#### EXERCISE DIRECTIONS
The data that follows is to be copied exactly, with each image removed.

#### LISTED RECORDS
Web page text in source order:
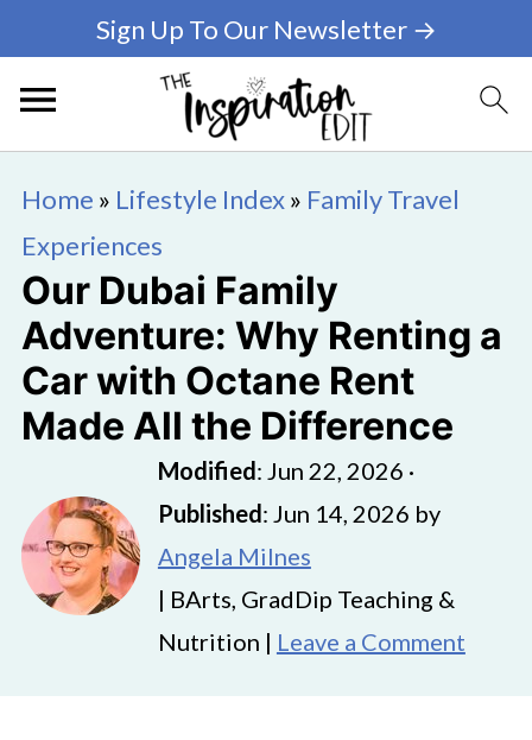
Sign Up To Our Newsletter →
Home » Lifestyle Index» Family Travel
Experiences
Our Dubai Family
Adventure: Why Renting a
Car with Octane Rent
Made All the Difference
Modified: Jun 22, 2026 ·
Published: Jun 14, 2026 by
Angela Milnes
| BArts, GradDip Teaching &
Nutrition | Leave a Comment
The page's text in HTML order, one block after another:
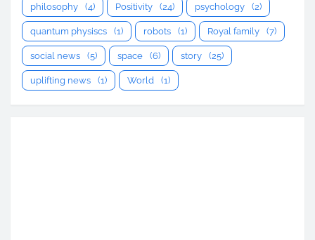
philosophy (4) Positivity (24) psychology (2)
quantum physiscs (1) robots (1) Royal family (7)
social news (5) space (6) story (25)
uplifting news (1) World (1)
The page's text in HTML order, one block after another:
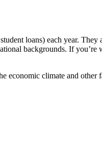
loans) each year.
backgrounds. If you’re
economic climate and other

#### EXERCISE SOLUTION
Web page text in source order:
Sign Up To Our Newsletter →
Home » Lifestyle Index» Family Travel
Experiences
Our Dubai Family
Adventure: Why Renting a
Car with Octane Rent
Made All the Difference
Modified: Jun 22, 2026 ·
Published: Jun 14, 2026 by
Angela Milnes
| BArts, GradDip Teaching &
Nutrition | Leave a Comment
The page's text in HTML order, one block after another:
philosophy (4) Positivity (24) psychology (2)
quantum physiscs (1) robots (1) Royal family (7)
social news (5) space (6) story (25)
uplifting news (1) World (1)
The page's text in HTML order, one block after another:
loans) each year.
backgrounds. If you’re
economic climate and other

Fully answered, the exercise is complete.